“Not without the keys,” Gurlien responds, and Ambra immediately stops with the outward aggression. “All of them or none.”

There are two more cells between them and the rune box. One of them will die instantly, the other is another catatonic person with bones jutting from his face and the nameplate that just reads ‘coward.’

And Ambra watches them from behind the glass, until the angle of her cell no longer lets her.

Maison is stiff, his jaw tight, his shoulders aching, and Delina’s known him long enough to know he’s doing some mental calculations, some sort of decision making.

“We have to,” Delina says.

“I know,” Maison mutters, and he leans against the wall next to the box. “I’m trying to gauge how much I’ll be able to fight her.”

“Hopefully none,” Gurlien says, popping open the paneling to the rune box. “Still have a dead bug you can take? Get it ready, so you don’t have to panic in the moment to reach one.”

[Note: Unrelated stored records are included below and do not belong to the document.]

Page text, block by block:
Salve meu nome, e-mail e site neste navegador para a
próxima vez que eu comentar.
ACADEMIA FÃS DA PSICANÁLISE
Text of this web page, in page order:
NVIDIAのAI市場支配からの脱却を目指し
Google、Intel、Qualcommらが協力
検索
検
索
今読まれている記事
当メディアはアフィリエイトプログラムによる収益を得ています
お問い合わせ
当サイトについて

Delina does, and pulls out the thin golden string, even though the pull in her gut tells her that the people will be infinitely more powerful, infinitely more useful.

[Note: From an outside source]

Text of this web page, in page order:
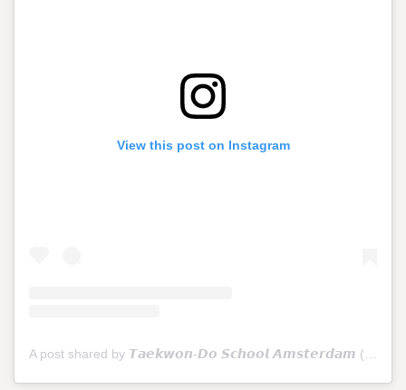
View this post on Instagram
A post shared by 𝙏𝙖𝙚𝙠𝙬𝙤𝙣-𝘿𝙤 𝙎𝙘𝙝𝙤𝙤𝙡 𝘼𝙢𝙨𝙩𝙚𝙧𝙙𝙖𝙢 (@tkdschoolamsterdam)
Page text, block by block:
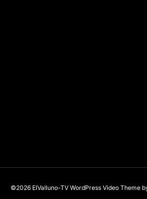
©2026 ElValluno-TV WordPress Video Theme

She lets the string slink between her hands, weighing it.

“I think I speak for us all that when we do this, everything’s going to be very, very chaotic,” Chloe says, slinging her backpack down and handing Maison another chocolate bar. “I’ll prep the wall for the staircase.”

“Half these people will take hours to fully wake,” Gurlien argues, which is a little better. “We make sure the wight is gone, we keep going.”

“And there are two failed Terese Projects and one actual, we have no idea how this will go,” Maison says grimly.

“Can you make a splint?” Delina asks, at the continued weakness in Maison’s knee.

“She should save her power,” Gurlien responds, and Maison nods. “We’re going to need it for at least two more traps and there’s no good material.”

“Delina, here,” Chloe instructs, gesturing her over to the box. “You disrupt this,” Chloe gestures, precise, “and break this, then it’ll fall.”

Maison straightens, and his knee pangs him, but his face settles into something detached, before twin strips of magic appear in his hands.

Gurlien tugs Chloe’s backpack off of her, his face grim, and pulls out the gun.

The gun from back in the cabin, the one stored in the living room table drawer, the one he pointed at her the very first night.

“That won’t do anything against the demon,” Maison warns, as Gurlien checks the chamber and magazine.

“Obviously,” Gurlien snips back. “I’m worried about what else is coming down the hallway.”

Chloe’s face is tight, but there’s something approaching determination across her features.

“Want me to tie this around you?” Delina asks Maison, and he hesitates.

“Save it for two floors down,” Gurlien replies, grim. “We’ll need more power there.”

“Power down there won’t mean anything if we’re dead up here,” Delina shoots back.

“This is going to ruin them, I think,” Chloe says, thoughtful, and they all glance back at her. “All these people, once they wake up, the ones that survive…they’re not going to be able to recover from this.”

“Good,” Delina says, and the two of them share a brief, insane smile. “We ready?”

“Not terribly,” Maison grumbles, still leaning against the wall, but he nods anyway.

“If the wight doesn’t have a way out, we’re gonna be screwed,” Chloe warns, but she’s already tracing the motions across the runes, fingertips swiping in the dust, where Delina can follow. “Just so everyone knows, this’ll be loud.”

And so Delina steps up to the box, and with the horror still in her heart, breaks the runes.

The moment her fingertips lift from the last one, death punches into her.